Victorian Liberal President Michael Kroger will pursue arbitration with the $70 million Cormack Foundation.

The move is a tactical about face for the controversial Kroger that could give an all-or-nothing resolution to his high stakes battle with the Liberal’s major donor.

A motion to authorise Kroger and Victorian Liberal trustees Alan Stockdale, Richard Alston and Russell Hannan to seek arbitration with Cormack was passed last night at a special meeting of the Victorian Liberals administration committee.

Arbitration would keep the Liberal’s embarrassing family feud out of the courts and provide a definitive answer to the question that has absorbed the Party’s Victorian division: who owns the $70m fund, the Cormack directors or the Liberal Party?

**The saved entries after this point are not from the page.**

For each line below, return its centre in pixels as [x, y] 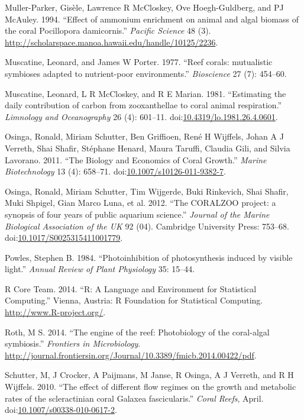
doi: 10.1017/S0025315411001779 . [64, 238]
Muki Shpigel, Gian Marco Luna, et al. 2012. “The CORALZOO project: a [140, 203]
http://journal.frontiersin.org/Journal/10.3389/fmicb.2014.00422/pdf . [131, 355]
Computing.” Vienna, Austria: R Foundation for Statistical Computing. [134, 300]
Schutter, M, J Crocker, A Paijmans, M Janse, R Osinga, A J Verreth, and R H [149, 375]
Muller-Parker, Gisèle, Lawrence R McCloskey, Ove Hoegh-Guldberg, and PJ [144, 7]
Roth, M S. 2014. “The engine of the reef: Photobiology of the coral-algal [137, 332]
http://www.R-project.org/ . [55, 312]
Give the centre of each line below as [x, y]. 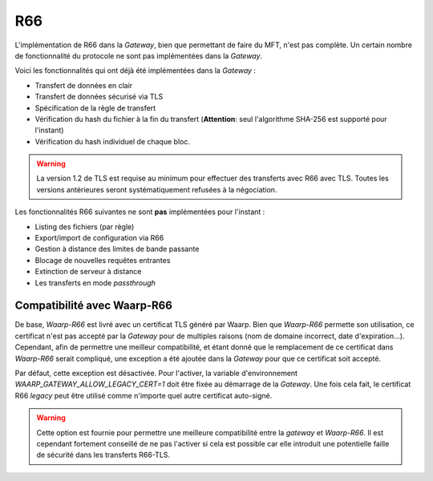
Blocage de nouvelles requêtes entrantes [103, 260]
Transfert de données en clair [84, 85]
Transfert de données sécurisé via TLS [99, 97]
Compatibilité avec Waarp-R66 [93, 306]
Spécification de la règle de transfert [95, 107]
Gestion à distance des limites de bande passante [117, 249]
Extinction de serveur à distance [88, 272]
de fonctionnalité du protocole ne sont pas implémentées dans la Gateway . [139, 55]
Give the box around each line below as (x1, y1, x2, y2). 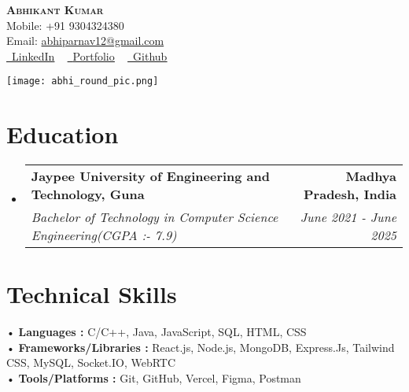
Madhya (345, 167, 396, 186)
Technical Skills (6, 278, 177, 310)
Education (6, 118, 119, 150)
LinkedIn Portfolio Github (12, 47, 168, 64)
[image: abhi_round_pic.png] (6, 76, 159, 87)
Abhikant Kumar (6, 2, 104, 17)
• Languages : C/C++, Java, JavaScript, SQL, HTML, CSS (6, 324, 307, 340)
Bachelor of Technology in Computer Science (31, 208, 278, 227)
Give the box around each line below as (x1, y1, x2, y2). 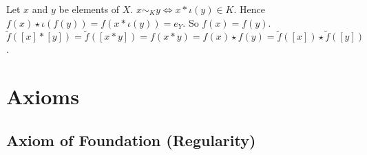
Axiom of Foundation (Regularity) (6, 129, 256, 150)
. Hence (233, 2, 265, 16)
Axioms (6, 82, 79, 110)
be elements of (59, 2, 120, 16)
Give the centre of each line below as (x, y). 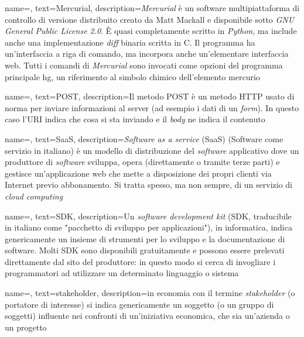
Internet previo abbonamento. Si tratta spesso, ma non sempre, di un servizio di (148, 185)
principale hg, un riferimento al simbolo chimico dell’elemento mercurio (132, 76)
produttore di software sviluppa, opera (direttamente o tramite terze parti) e (142, 162)
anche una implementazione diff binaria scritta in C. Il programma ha (130, 42)
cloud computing (34, 196)
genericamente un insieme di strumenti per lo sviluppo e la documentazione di (145, 238)
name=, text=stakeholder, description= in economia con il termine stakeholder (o (150, 293)
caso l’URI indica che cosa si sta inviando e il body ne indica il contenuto (135, 119)
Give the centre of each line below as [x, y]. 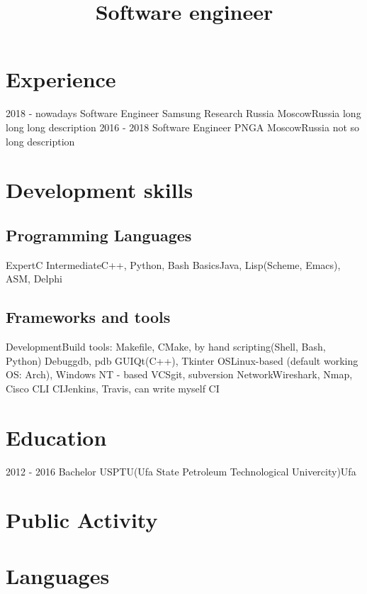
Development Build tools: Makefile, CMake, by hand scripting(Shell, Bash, [166, 347]
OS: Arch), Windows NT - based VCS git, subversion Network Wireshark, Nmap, [179, 374]
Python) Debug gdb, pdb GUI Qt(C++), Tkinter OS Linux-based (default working [182, 360]
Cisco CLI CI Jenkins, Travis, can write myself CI [113, 388]
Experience [61, 79]
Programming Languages [99, 235]
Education [56, 437]
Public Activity [82, 520]
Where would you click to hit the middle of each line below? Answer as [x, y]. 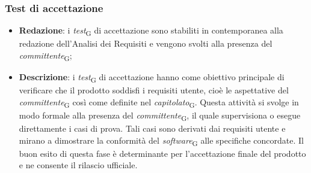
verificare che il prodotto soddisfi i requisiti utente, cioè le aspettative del [154, 90]
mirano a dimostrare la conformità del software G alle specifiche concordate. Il [161, 141]
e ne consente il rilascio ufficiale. [78, 165]
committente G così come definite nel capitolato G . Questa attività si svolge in [159, 102]
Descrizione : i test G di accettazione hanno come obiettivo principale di [152, 78]
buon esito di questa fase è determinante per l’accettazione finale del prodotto [162, 153]
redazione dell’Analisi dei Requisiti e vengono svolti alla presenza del [146, 43]
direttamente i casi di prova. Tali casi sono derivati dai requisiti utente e [152, 128]
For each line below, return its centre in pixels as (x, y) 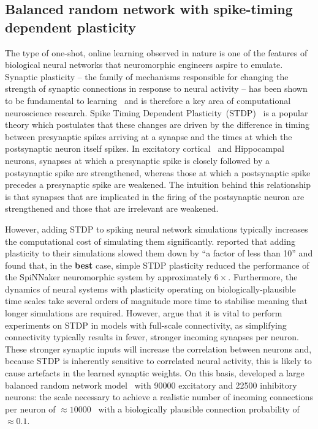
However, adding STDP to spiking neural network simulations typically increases (157, 229)
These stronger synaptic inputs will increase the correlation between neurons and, (158, 349)
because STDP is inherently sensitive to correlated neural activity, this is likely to (158, 361)
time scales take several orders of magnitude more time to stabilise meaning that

It could end the dispute and restore funding from Cormack well in advance of the Victorian state election in November 2018 and the next federal election.

The move to arbitration appears to be a change of tactics by Kroger. It surprised many admin members, who had only learned it was an option by reading reports in Margin Call last week.

Cormack’s directors — which include former ANZ chairman Charles Goode and Peter Hay, the chairman of gold mining giant Newcrest — prefer private arbitration to litigation in public.

“We raised the issue of binding arbitration with the Victorian Liberal Party five weeks ago and only this week, to our knowledge, are they focusing on it,” said a Cormack spokesperson.

It is understood that Kroger is pushing for a conclusion of the arbitration process by December 15 — an ambitious timetable on which the Cormack directors are unlikely to agree.

Among the terms the two parties would need to agree is who would run the arbitration. Former High Court justices Dyson Heydon, Murray Gleeson and Kenneth Hayne have been proposed.

Last night’s admin committee took place at the Liberals’ Victorian headquarters on 104 Exhibition Street, which has had a mortgage taken out against it to plug the multimillion-dollar shortfall that has resulted from Cormack’s halting of funding over alleged governance issues.

Read the full Margin Call column tomorrow in print and online.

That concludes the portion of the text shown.